I want to find the inverse Laplace transform of
$$F(s)=\frac{π\cosh(\sqrt s)}{2 s^{3/2} \sinh(\sqrt s)}$$
using the Bromwich integral
$$f(t)= \frac{1}{2\pi i} \int_{c-i\infty}^{c+i\infty} \frac{π\cosh(\sqrt s)}{2 s^{3/2} \sinh(\sqrt s)}e^{st}\, ds$$
The residue at the pole $s=-(n\pi)^2$ is
$$\frac{-1}{\pi}\sum_{n=1}^{\infty}\frac{1}{n^2}e^{-(n\pi)^2t}$$
My progress so far has been stunted by the fact that we have a branch point at $s=0$. Any help is appreciated.

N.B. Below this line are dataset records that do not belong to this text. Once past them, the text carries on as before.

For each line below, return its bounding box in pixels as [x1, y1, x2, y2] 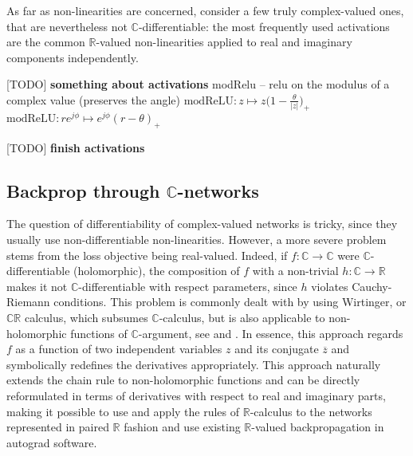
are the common [6, 33, 85, 50]
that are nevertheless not [6, 18, 128, 34]
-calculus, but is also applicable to [159, 309, 325, 325]
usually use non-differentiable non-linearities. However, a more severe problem [6, 231, 387, 248]
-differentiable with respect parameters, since [78, 277, 297, 294]
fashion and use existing [124, 419, 241, 435]
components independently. [6, 49, 139, 65]
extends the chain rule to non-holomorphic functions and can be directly [6, 371, 360, 388]
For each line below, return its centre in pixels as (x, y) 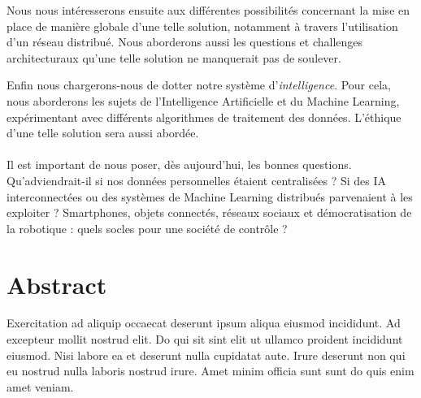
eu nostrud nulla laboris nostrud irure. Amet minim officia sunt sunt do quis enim (210, 371)
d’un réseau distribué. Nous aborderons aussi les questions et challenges (185, 42)
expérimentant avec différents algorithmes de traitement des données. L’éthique (204, 117)
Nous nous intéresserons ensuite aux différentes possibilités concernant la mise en (208, 10)
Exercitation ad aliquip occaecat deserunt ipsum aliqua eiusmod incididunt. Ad (204, 323)
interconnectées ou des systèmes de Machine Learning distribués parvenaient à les (210, 196)
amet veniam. (40, 386)
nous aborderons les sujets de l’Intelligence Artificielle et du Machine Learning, (203, 100)
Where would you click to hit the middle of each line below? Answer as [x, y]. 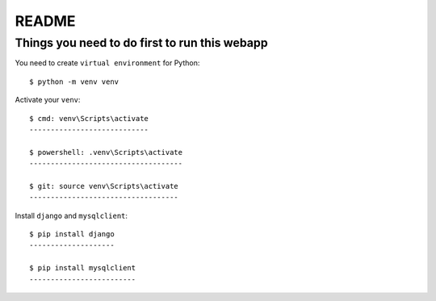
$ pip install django [72, 234]
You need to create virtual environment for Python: [107, 63]
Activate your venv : [48, 100]
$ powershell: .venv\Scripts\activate [106, 152]
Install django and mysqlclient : [71, 215]
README [45, 21]
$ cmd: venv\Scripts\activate [89, 118]
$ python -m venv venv [74, 82]
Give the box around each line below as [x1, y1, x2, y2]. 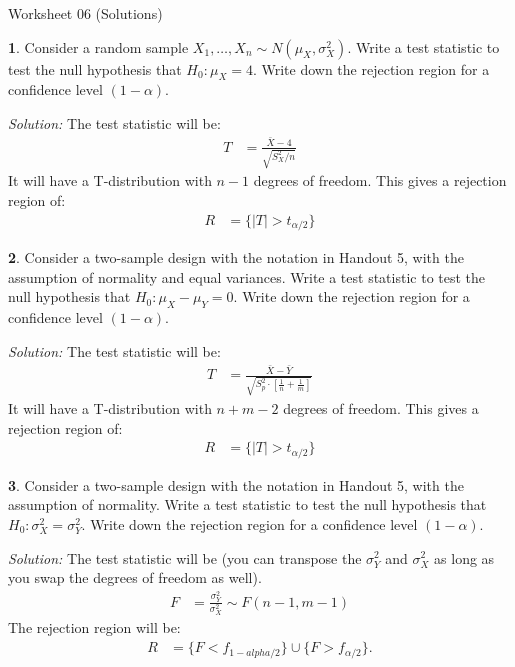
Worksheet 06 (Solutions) [8, 3, 163, 23]
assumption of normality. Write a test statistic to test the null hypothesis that [8, 494, 487, 515]
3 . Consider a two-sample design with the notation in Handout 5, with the [8, 474, 464, 495]
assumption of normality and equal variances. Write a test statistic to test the [8, 266, 486, 287]
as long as [434, 547, 495, 568]
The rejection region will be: [8, 617, 181, 638]
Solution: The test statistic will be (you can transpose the [8, 547, 362, 568]
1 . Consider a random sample [8, 36, 189, 57]
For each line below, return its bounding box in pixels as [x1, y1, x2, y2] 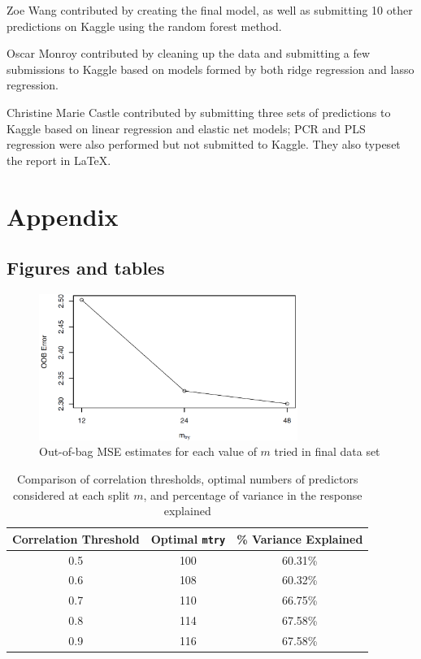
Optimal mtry [150, 530, 226, 547]
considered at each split [12, 486, 130, 503]
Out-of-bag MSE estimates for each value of [39, 443, 257, 460]
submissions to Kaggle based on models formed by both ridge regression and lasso [7, 60, 414, 77]
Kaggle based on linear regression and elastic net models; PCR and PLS [7, 119, 366, 137]
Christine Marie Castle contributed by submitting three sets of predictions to [7, 103, 391, 120]
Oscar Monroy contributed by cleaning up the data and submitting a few [7, 45, 371, 62]
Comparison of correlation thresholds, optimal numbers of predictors [16, 470, 358, 487]
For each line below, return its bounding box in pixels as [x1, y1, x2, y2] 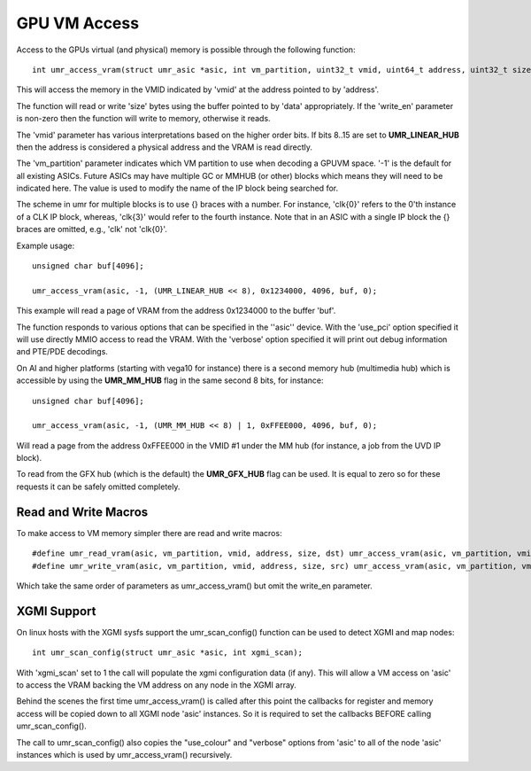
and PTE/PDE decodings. [16, 347, 108, 357]
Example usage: [16, 240, 75, 251]
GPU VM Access [16, 13, 140, 33]
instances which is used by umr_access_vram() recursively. [16, 749, 233, 759]
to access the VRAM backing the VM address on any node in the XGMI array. [16, 680, 296, 690]
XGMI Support [16, 604, 96, 619]
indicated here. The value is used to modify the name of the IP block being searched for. [16, 183, 339, 194]
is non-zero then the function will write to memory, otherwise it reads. [16, 113, 271, 124]
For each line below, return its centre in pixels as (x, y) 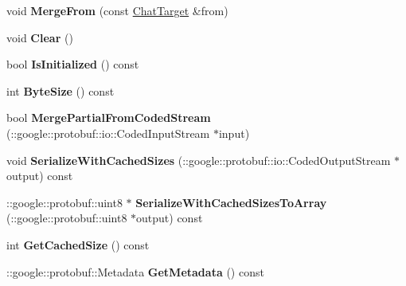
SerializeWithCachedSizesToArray (231, 202)
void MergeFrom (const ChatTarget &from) (117, 10)
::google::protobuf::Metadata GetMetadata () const (135, 271)
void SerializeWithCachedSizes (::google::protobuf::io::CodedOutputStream (199, 160)
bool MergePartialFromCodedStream (109, 118)
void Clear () (40, 37)
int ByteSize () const (61, 90)
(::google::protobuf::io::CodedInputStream (108, 133)
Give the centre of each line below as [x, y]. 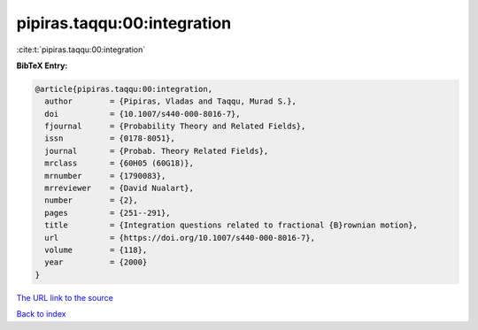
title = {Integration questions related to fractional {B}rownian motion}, [231, 225]
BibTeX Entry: [42, 65]
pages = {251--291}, [108, 213]
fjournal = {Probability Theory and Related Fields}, [175, 127]
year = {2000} [96, 262]
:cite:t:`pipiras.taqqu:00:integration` [81, 50]
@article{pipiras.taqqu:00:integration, [123, 89]
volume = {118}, [96, 250]
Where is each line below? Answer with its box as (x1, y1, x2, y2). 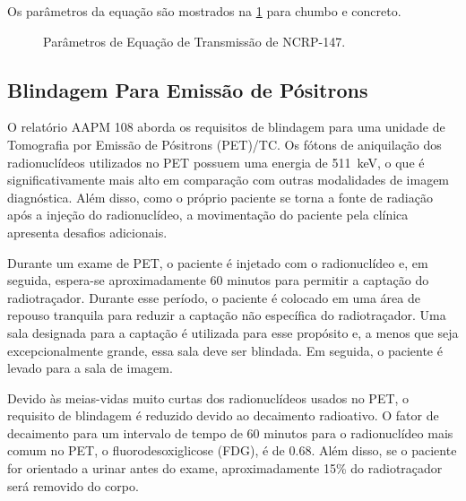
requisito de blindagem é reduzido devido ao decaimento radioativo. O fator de (7, 406, 439, 425)
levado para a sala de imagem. (7, 358, 173, 377)
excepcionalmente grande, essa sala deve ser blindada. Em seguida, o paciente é (7, 341, 443, 359)
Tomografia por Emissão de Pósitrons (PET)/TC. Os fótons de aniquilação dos (7, 134, 442, 153)
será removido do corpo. (7, 476, 139, 495)
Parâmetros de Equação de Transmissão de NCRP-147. (43, 31, 346, 50)
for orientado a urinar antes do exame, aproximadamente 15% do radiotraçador (7, 459, 443, 478)
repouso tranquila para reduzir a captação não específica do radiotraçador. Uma (7, 306, 446, 324)
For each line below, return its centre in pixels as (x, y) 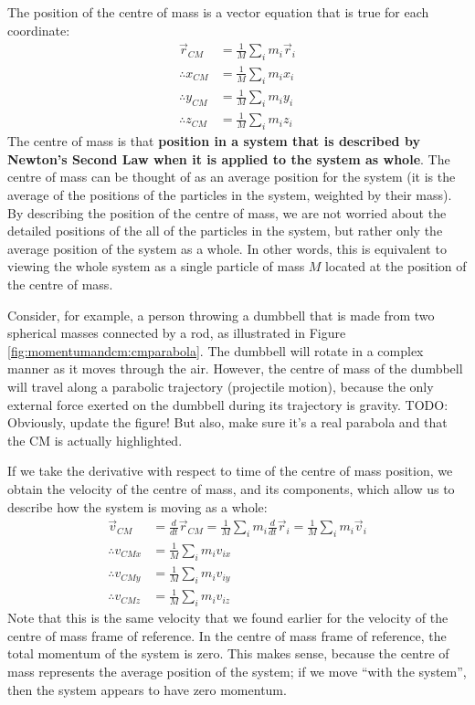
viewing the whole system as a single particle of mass (156, 266)
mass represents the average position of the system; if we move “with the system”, (237, 671)
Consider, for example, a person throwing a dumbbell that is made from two (221, 315)
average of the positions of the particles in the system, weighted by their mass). (230, 195)
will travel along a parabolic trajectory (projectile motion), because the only (221, 386)
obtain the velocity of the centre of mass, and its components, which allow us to (231, 488)
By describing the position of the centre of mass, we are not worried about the (227, 212)
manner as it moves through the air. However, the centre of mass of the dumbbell (235, 368)
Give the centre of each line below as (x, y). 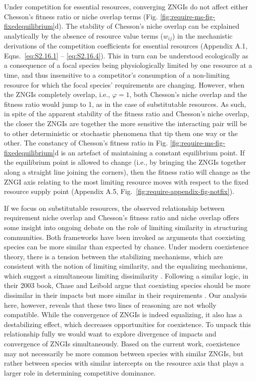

Since $$\sin(x)=x\prod_{n\geq 1}\left(1-\frac{x^2}{\pi^2 n^2}\right)$$ by applying $\frac{d}{dx}\log(\cdot)$ to both sides we get $$ \cot(x)=\frac{1}{x}-\sum_{n\geq 1}\frac{2x}{\pi^2 n^2-x^2}, $$ $$ \coth(x)=\frac{1}{x}+\sum_{n\geq 1}\frac{2x}{\pi^2 n^2+x^2}, $$ $$ \frac{\coth(\sqrt{s})}{s\sqrt{s}}=\frac{1}{s^2}+\sum_{n\geq 1}\frac{2}{s(\pi^2 n^2+s)}, $$ $$\boxed{\mathcal{L}^{-1}\left( \frac{\coth(\sqrt{s})}{s\sqrt{s}}\right)(x)=x+2\sum_{n\geq 1}\frac{1-e^{-n^2 \pi^2 x}}{\pi^2 n^2}=x+\frac{1}{3}-\sum_{n\geq 1}\frac{2}{\pi^2 n^2 e^{n^2 \pi^2 x}}.} $$
Inasmuch as the function $F(s)=\frac{\pi\cosh(\sqrt s)}{2s^{3/2}\sinh(\sqrt s)}$ is an even function of $\sqrt s$, there is no branch point at $s=0$. Rather, there is a second order pole at $s=0$.
Hence, we have for $t>0$
$$\begin{align} \mathscr{L}^{-1}\{F\}(t)&=\frac1{2\pi i}\int_{c-i\infty}^{c+i\infty}F(s)e^{st}\,ds\\\\ &=\text{Res}\left(F(s)e^{st}, s=0\right)+\sum_{n=1}^\infty\text{Res}\left(F(s)e^{st}, s=-n^2\pi^2\right) \end{align}$$
For the residue at $s=0$ we have for $t>0$
$$\text{Res}\left(F(s)e^{st}, s=0\right)=\frac\pi2\,\lim_{s\to 0}\frac{d}{ds}\left(\sqrt s\coth(\sqrt s)e^{st}\right)=\frac\pi6+\frac\pi2 t$$
For the residues at $-n^2\pi^2$, $n\ne0$, we have for $t>0$
$$\text{Res}\left(F(s)e^{st}, s=-n^2\pi^2\right)=\lim_{s\to -n^2\pi^2}(s+n^2\pi^2)\frac{\pi \cosh(\sqrt s)}{2s^{3/2}\sinh(\sqrt s)}\,e^{st}=-\frac{e^{-n^2\pi^2t}}{n^2\pi}$$
Hence, we find that
$$\mathscr{L}^{-1}\{F\}(t)=\frac\pi6+\frac{\pi}{2}t-\sum_{n=1}^\infty \frac{e^{-n^2\pi^2t}}{n^2\pi}$$